Still There'll Be More jest w zasadzie trzecim boksem, będącym próbą podsumowania działalności zespołu. Dwa wcześniejsze to 30th Anniversary Anthology (Westside 1997), zawierający na trzech krążkach cztery pierwsze albumy grupy i sporo atrakcyjnych bonusów oraz również trzypłytowa kolekcja All This and More (Salvo 2009).

Tę ostatnią wzbogacono o dodatkowy krążek DVD, będący przeglądem archiwaliów i sporą broszurę (niestety kiepsko sklejoną), pełną wspomnień, komentarzy, reprodukcji plakatów i zdjęć z epoki. Ukazały się również godne uwagi składanki. Tu warto wymienić trzypłytowy zestaw A & B – The Singles (Repertoire 2002), obejmujący pełen zestaw nagrań singlowych lub dla mniej wymagających fanów dwupłytowy wybór Secrets of the Hive (Salvo 2007).
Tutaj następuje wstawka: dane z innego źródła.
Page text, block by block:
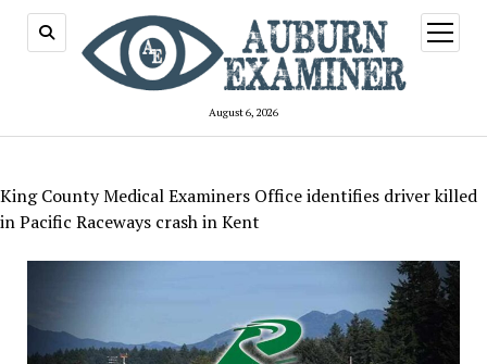
August 6, 2026
open
menu
King County Medical Examiners Office identifies driver killed
in Pacific Raceways crash in Kent
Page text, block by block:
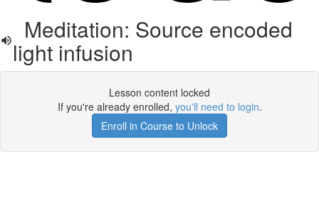
Meditation: Source encoded
light infusion
Lesson content locked
If you're already enrolled, you'll need to login.
Enroll in Course to Unlock
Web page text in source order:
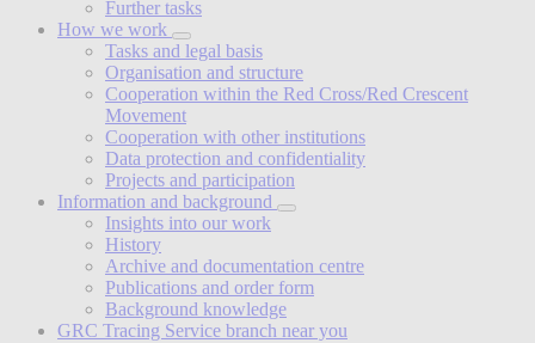
Further tasks
How we work
Tasks and legal basis
Organisation and structure
Cooperation within the Red Cross/Red Crescent
Movement
Cooperation with other institutions
Data protection and confidentiality
Projects and participation
Information and background
Insights into our work
History
Archive and documentation centre
Publications and order form
Background knowledge
GRC Tracing Service branch near you
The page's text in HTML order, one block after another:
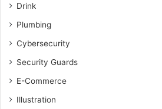
Drink
Plumbing
Cybersecurity
Security Guards
E-Commerce
Illustration
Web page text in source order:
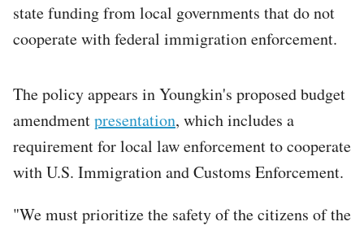
state funding from local governments that do not
cooperate with federal immigration enforcement.
The policy appears in Youngkin's proposed budget
amendmentpresentation, which includes a
requirement for local law enforcement to cooperate
with U.S. Immigration and Customs Enforcement.
"We must prioritize the safety of the citizens of the
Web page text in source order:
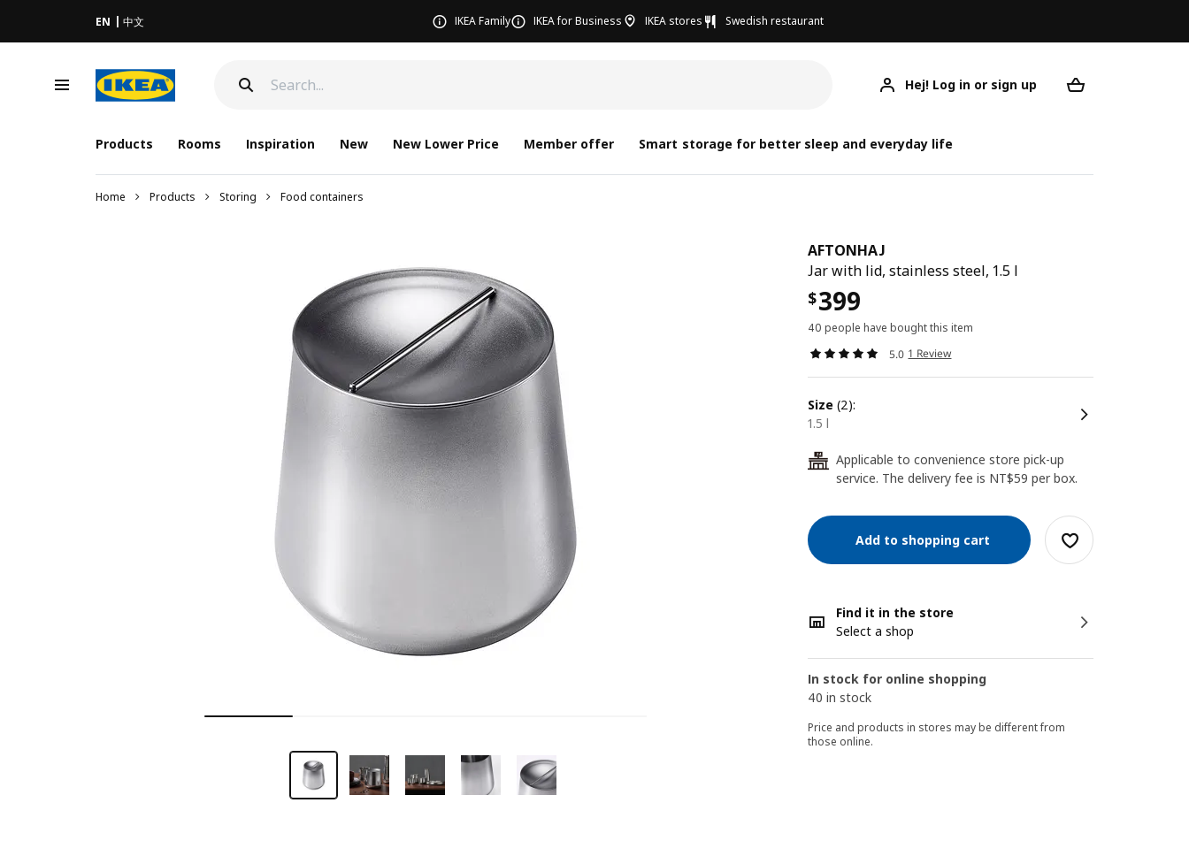
EN 中文 IKEA Family IKEA for Business IKEA stores Swedish restaurant
Hej! Log in or sign up
Products Rooms Inspiration New New Lower Price Member offer Smart storage for better sleep and everyday life
Home Products Storing Food containers
AFTONHAJ
Jar with lid, stainless steel, 1.5 l
$399
40 people have bought this item
5.0 1 Review
size (2):
1.5 l
24
Applicable to convenience store pick-up
service. The delivery fee is NT$59 per box.
Add to shopping cart
Find it in the store
Select a shop
In stock for online shopping
40 in stock
Price and products in stores may be different from
those online.
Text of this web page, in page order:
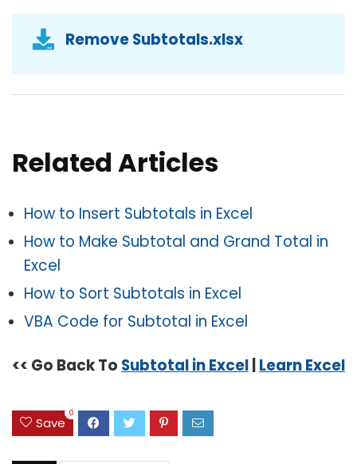
Remove Subtotals.xlsx
Related Articles
How to Insert Subtotals in Excel
How to Make Subtotal and Grand Total in
Excel
How to Sort Subtotals in Excel
VBA Code for Subtotal in Excel
<< Go Back To Subtotal in Excel|Learn Excel
Save
0
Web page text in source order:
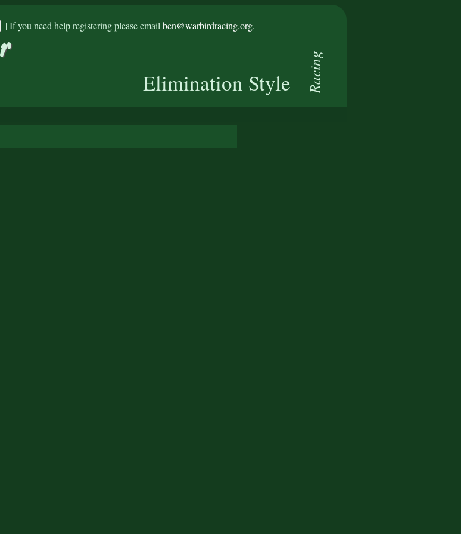
| If you need help registering please email ben@warbirdracing.org.
Elimination Style Racing
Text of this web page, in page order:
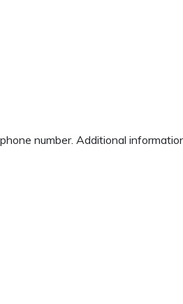
number. Additional
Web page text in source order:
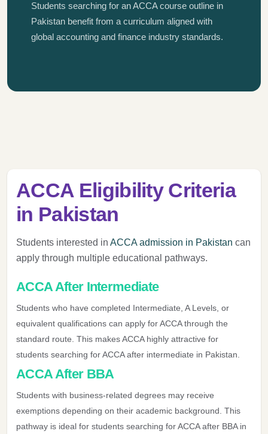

Należy również wspomnieć o całej dyskografii zespołu z lat 1967-1977, która w 2009 roku została ponownie pieczołowicie wydana przez Salvo Records. Warto wspomnieć o tej edycji, gdyż każdy z krążków umieszczony w replice oryginalnej okładki zawierał obszerną i ciekawą książeczkę oraz pokaźną liczbę bonusów. Obecnie katalog przejęła wytwórnia Cherry Red Records, która pod marką Esoteric wznawia go w wersjach dwupłytowych.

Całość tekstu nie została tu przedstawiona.